__Records for the exercise__.
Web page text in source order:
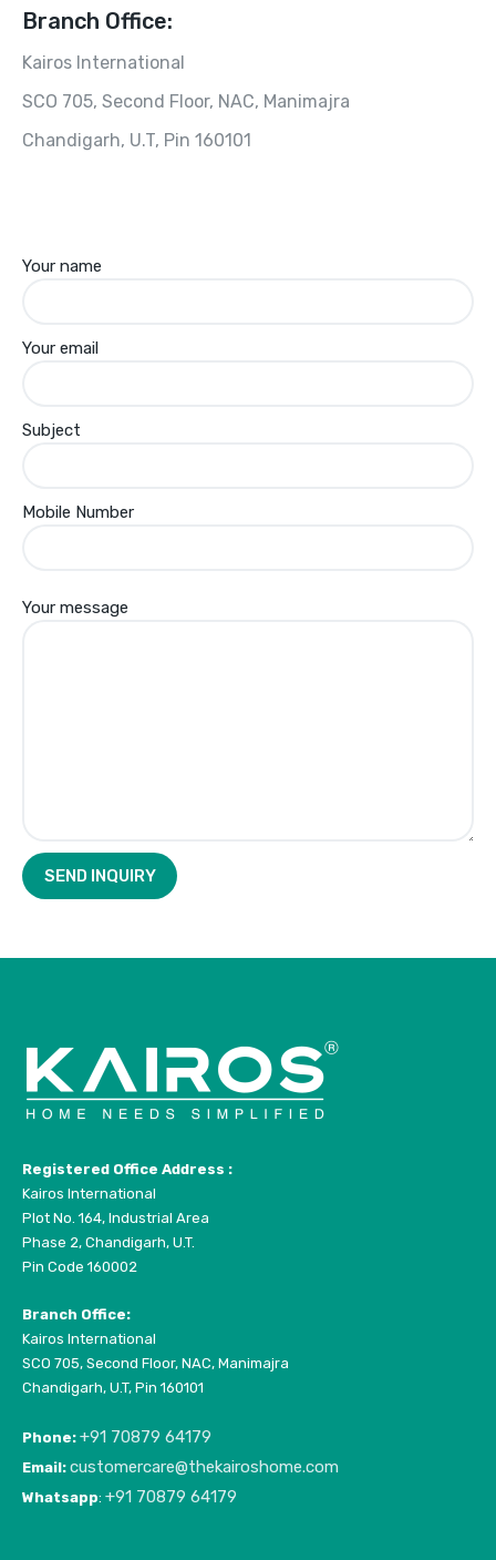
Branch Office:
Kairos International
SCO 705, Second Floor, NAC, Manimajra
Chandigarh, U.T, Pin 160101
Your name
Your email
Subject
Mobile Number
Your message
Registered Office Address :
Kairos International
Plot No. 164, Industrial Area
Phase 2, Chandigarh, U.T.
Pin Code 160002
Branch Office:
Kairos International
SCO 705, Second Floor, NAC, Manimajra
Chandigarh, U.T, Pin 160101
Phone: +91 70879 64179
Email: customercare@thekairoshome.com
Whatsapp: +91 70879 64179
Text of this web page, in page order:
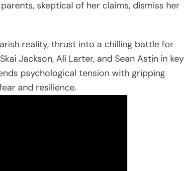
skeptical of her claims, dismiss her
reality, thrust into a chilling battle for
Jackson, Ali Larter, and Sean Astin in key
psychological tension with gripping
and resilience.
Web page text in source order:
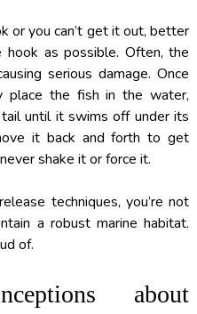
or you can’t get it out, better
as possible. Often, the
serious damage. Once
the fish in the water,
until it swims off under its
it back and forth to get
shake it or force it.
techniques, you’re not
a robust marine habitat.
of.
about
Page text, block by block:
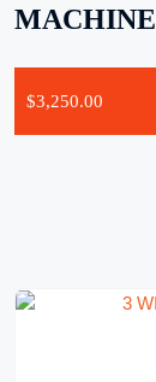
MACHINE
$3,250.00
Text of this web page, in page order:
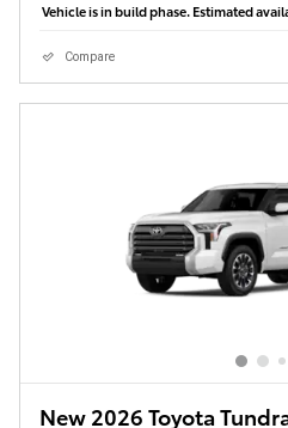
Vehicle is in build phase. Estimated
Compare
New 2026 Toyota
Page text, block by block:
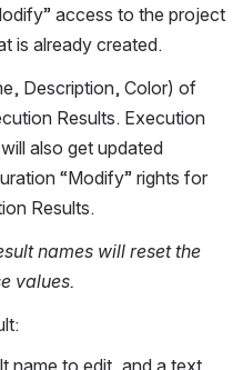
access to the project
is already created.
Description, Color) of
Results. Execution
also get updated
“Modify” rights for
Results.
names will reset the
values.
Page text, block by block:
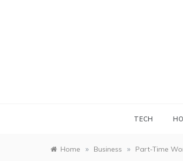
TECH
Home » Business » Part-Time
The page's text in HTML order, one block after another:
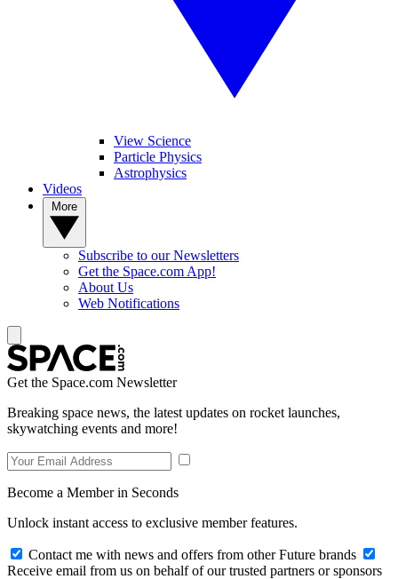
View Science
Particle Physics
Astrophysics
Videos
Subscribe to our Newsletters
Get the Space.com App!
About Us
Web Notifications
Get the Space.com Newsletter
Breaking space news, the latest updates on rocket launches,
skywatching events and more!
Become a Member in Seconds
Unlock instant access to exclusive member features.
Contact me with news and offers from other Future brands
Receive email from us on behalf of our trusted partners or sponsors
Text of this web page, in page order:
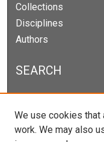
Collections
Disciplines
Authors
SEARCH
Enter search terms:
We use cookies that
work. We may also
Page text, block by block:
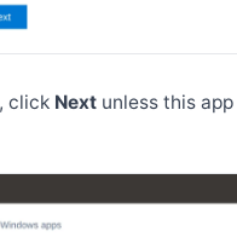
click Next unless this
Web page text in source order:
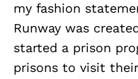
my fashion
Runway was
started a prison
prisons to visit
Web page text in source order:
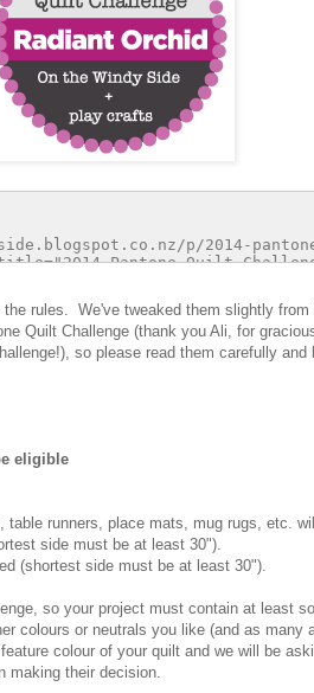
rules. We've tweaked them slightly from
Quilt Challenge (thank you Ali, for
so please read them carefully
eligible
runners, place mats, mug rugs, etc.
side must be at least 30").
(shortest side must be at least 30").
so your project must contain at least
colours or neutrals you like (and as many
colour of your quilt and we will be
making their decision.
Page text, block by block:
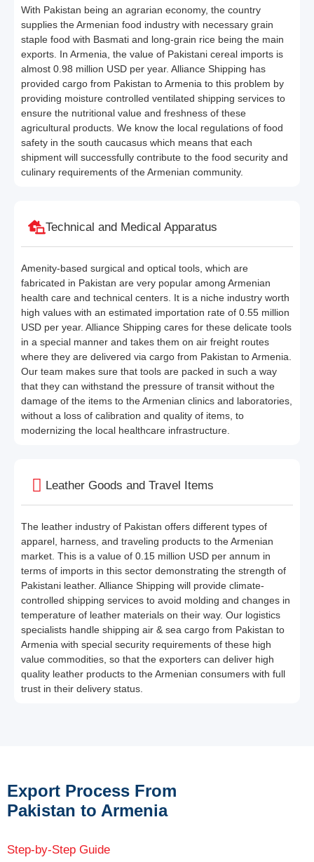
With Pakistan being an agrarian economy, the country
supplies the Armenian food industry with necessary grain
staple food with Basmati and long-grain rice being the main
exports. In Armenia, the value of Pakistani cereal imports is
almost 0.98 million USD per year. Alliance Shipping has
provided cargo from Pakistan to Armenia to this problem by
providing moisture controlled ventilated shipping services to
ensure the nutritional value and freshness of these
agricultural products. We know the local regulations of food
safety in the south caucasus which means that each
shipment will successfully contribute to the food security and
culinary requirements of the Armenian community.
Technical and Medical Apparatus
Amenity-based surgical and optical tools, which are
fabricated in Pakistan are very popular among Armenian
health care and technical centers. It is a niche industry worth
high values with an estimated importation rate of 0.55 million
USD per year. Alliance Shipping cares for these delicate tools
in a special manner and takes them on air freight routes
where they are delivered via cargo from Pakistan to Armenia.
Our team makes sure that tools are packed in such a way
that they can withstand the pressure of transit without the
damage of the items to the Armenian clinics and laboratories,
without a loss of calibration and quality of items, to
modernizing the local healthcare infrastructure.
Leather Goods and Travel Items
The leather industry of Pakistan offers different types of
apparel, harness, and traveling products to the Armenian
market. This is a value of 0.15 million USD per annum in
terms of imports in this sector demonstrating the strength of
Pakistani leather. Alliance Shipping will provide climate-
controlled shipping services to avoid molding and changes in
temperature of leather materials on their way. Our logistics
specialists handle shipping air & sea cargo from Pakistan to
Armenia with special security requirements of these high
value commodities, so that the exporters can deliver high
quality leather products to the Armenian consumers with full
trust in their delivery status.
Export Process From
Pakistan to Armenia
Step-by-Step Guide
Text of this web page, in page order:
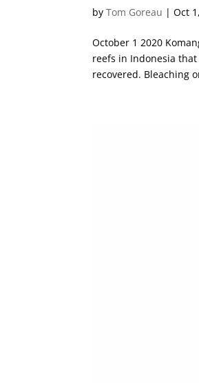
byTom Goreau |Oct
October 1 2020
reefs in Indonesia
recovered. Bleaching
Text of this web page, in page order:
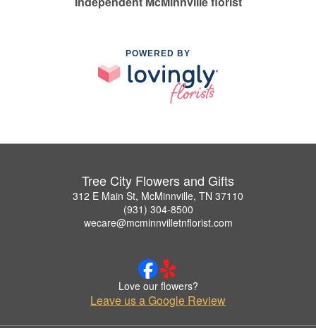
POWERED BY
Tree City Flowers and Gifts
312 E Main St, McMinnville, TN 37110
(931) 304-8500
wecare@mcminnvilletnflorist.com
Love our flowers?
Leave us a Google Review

__Aim of the exercise__. The reply should consist solely of the lines above from the one that has "in a special" through the one that has "modernizing the local", reproduced exactly.

__Answer space__.
in a special manner and takes them on air freight routes
where they are delivered via cargo from Pakistan to Armenia.
Our team makes sure that tools are packed in such a way
that they can withstand the pressure of transit without the
damage of the items to the Armenian clinics and laboratories,
without a loss of calibration and quality of items, to
modernizing the local healthcare infrastructure.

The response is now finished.